- [WHAT NEEDS TO BE DONE]: The answer must be an exact reproduction of the lines from the start of the records below through the line containing "plane to plane, should", and nothing more.

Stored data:
****************
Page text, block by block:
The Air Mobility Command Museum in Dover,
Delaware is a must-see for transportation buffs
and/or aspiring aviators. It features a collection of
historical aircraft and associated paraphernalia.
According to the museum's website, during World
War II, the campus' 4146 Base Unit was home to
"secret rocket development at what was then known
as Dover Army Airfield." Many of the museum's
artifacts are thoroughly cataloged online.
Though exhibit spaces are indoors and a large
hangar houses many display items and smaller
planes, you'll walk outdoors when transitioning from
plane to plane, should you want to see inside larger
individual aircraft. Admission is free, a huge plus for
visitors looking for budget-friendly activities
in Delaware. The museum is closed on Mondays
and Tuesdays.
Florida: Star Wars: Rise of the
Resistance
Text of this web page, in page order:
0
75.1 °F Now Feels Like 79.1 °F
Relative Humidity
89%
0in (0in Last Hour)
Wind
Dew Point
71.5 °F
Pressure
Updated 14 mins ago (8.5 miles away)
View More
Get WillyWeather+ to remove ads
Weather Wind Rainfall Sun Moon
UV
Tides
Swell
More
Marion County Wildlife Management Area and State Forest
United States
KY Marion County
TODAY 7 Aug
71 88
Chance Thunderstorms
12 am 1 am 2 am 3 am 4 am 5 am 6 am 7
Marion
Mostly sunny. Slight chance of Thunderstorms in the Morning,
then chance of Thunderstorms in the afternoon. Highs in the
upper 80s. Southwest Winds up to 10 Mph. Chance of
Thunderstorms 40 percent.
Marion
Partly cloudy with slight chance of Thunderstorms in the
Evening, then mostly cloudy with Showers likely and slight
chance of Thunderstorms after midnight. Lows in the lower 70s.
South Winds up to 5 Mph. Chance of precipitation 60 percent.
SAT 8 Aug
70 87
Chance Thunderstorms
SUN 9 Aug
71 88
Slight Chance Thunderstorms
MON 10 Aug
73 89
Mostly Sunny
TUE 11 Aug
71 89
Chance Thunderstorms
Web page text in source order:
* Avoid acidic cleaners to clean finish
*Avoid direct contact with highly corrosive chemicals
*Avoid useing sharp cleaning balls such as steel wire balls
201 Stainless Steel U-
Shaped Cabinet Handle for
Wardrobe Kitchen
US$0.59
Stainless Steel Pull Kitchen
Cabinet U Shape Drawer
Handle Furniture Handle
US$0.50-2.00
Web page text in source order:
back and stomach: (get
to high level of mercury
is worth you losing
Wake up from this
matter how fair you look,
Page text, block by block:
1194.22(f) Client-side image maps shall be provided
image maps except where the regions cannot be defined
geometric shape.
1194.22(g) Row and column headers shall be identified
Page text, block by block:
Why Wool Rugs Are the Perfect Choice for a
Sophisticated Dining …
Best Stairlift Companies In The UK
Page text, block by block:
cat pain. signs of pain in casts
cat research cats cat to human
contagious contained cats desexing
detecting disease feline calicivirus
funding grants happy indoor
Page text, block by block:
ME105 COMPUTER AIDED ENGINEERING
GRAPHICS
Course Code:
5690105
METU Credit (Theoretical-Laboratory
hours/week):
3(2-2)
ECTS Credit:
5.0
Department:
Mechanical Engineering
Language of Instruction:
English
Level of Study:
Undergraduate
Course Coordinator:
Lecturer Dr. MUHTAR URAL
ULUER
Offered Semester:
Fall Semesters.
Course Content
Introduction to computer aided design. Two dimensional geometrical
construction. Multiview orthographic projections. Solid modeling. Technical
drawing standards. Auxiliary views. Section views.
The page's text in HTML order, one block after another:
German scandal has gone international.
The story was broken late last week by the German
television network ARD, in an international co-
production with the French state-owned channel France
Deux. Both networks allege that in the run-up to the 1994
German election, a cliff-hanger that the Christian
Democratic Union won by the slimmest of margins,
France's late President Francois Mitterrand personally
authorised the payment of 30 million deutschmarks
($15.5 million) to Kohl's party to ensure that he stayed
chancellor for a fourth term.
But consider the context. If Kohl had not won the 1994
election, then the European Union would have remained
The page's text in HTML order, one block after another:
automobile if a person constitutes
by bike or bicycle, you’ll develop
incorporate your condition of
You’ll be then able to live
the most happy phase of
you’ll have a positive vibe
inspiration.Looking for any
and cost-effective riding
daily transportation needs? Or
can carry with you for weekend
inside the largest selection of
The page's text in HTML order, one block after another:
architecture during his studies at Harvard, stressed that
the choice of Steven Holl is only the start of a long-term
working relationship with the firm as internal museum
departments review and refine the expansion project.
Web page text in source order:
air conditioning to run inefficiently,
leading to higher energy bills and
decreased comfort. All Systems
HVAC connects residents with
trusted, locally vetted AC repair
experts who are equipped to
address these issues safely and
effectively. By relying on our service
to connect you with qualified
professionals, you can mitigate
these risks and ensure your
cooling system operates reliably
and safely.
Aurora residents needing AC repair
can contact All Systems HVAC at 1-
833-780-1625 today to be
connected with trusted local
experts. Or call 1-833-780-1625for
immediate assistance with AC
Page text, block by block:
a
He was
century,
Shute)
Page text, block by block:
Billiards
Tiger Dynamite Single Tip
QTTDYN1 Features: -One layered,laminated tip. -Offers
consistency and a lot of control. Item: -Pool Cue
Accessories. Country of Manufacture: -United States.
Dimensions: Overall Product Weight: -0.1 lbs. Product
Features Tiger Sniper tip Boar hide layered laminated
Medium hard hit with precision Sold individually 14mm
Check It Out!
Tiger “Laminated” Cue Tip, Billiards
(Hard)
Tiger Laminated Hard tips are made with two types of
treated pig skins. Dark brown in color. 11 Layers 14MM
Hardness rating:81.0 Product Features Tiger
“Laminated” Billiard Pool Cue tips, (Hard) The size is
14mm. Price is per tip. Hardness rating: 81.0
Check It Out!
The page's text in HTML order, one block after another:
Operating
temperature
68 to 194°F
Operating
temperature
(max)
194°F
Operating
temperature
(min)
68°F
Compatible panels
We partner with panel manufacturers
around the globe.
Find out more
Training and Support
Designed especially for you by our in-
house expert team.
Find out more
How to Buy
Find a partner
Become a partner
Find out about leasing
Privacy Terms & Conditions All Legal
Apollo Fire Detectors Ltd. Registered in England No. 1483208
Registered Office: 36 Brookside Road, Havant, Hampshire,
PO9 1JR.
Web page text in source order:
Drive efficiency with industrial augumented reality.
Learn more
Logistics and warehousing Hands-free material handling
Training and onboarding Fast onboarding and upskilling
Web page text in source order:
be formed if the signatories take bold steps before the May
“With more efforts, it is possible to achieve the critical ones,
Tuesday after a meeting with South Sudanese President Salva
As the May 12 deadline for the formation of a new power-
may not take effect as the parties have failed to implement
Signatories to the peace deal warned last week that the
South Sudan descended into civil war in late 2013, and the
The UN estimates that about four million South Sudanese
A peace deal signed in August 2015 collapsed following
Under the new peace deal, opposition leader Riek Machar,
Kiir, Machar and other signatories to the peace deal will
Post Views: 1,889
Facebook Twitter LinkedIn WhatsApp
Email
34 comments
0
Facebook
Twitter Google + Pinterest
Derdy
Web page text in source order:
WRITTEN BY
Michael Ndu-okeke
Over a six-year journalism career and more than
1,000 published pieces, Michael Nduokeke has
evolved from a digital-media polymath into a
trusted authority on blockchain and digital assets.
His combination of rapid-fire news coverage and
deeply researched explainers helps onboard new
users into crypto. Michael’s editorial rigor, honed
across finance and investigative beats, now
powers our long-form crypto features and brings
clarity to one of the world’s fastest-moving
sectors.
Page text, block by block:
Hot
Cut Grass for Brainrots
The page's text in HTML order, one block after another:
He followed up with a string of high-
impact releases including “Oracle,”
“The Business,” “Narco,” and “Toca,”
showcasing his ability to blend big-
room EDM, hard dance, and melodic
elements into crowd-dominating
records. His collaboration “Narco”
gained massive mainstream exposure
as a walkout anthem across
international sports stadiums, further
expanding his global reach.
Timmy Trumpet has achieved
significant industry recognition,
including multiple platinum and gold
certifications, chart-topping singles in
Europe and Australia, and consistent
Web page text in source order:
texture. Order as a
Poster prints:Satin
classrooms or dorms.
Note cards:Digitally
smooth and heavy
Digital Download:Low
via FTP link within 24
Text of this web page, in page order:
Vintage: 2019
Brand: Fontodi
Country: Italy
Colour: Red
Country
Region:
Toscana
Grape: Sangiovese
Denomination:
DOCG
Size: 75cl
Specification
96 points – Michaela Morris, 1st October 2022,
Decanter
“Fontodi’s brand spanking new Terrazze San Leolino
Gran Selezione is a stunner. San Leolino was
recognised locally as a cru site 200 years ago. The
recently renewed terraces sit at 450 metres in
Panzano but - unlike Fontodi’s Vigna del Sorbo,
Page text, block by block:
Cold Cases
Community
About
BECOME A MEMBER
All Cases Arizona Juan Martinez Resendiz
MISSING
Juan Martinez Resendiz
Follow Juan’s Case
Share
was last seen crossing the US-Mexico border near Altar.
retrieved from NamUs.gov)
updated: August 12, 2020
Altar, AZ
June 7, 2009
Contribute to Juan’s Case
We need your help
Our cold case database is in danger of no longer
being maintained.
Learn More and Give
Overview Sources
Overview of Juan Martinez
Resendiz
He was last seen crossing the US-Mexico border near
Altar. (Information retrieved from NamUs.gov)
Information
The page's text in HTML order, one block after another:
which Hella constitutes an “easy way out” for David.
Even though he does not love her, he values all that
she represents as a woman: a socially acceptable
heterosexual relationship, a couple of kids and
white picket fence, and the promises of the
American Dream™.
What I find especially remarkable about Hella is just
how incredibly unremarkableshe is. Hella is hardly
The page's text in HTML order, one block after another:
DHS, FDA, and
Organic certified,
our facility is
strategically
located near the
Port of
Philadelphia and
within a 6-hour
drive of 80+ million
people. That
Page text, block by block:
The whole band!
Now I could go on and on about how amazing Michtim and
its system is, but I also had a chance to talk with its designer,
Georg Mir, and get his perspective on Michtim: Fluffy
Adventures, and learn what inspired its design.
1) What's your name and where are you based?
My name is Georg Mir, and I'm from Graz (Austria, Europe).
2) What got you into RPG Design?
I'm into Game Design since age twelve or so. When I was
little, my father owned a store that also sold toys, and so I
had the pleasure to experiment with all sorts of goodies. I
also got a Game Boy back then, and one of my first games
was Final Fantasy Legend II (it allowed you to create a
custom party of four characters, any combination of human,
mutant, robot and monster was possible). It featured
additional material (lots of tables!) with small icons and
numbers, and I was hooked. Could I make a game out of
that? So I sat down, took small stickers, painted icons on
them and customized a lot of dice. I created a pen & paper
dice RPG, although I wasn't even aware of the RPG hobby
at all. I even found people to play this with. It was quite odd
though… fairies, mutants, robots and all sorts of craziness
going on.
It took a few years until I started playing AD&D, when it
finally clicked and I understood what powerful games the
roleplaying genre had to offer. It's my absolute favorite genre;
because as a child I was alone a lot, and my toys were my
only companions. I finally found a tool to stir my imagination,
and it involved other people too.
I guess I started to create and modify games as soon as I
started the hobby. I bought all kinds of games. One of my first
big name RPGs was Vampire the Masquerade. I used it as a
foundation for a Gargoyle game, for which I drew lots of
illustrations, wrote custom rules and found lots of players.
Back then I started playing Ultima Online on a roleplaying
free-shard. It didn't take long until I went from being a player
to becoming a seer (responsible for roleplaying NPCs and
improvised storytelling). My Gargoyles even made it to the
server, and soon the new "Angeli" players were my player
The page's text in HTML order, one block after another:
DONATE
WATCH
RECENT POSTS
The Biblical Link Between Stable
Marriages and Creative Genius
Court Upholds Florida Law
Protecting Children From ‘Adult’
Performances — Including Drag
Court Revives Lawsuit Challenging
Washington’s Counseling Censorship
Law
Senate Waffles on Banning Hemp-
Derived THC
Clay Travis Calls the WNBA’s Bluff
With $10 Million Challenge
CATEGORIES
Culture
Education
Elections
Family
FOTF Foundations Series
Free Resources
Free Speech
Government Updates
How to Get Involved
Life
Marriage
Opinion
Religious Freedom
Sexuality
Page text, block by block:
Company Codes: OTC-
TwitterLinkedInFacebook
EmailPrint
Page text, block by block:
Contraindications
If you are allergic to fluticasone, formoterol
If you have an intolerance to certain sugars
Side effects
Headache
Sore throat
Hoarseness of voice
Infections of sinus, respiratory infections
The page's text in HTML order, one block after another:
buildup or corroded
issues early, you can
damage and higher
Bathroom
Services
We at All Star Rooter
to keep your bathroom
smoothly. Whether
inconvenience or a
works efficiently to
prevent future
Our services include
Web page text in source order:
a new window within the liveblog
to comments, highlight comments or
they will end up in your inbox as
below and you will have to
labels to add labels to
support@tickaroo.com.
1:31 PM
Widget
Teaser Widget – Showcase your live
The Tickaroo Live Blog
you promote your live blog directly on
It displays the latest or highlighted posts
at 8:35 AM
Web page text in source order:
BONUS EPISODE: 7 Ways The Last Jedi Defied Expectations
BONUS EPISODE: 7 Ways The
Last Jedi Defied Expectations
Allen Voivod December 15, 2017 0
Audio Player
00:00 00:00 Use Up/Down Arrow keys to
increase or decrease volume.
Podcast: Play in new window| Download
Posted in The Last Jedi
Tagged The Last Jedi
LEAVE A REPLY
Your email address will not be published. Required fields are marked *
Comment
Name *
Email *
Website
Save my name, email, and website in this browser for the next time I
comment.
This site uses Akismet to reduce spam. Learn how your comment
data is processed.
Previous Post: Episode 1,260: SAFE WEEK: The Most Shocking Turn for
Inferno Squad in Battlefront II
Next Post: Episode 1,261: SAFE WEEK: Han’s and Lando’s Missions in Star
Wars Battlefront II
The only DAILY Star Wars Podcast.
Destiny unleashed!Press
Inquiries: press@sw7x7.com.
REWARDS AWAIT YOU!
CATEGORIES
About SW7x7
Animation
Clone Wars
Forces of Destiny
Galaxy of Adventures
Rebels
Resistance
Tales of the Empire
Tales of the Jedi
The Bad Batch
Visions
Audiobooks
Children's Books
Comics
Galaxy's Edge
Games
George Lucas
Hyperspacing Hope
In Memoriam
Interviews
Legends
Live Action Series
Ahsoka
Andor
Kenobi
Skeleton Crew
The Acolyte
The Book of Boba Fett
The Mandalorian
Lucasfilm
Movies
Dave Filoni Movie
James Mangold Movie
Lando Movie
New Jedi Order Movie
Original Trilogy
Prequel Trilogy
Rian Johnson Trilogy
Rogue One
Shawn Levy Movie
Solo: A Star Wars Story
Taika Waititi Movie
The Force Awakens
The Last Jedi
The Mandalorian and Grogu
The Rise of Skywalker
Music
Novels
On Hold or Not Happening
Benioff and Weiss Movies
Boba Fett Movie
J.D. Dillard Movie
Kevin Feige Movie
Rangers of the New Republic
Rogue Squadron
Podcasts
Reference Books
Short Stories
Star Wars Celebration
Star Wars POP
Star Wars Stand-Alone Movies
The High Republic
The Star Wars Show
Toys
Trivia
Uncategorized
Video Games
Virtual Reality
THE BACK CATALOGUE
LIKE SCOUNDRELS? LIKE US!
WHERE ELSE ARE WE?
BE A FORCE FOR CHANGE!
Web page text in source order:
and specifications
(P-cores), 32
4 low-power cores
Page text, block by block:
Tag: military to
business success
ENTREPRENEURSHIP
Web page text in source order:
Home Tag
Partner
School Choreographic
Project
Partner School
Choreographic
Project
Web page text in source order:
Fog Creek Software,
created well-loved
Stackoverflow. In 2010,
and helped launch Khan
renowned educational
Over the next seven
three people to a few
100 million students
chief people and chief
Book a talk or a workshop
****************
- [ANSWER TO THE PROBLEM]:
Page text, block by block:
The Air Mobility Command Museum in Dover,
Delaware is a must-see for transportation buffs
and/or aspiring aviators. It features a collection of
historical aircraft and associated paraphernalia.
According to the museum's website, during World
War II, the campus' 4146 Base Unit was home to
"secret rocket development at what was then known
as Dover Army Airfield." Many of the museum's
artifacts are thoroughly cataloged online.
Though exhibit spaces are indoors and a large
hangar houses many display items and smaller
planes, you'll walk outdoors when transitioning from
plane to plane, should you want to see inside larger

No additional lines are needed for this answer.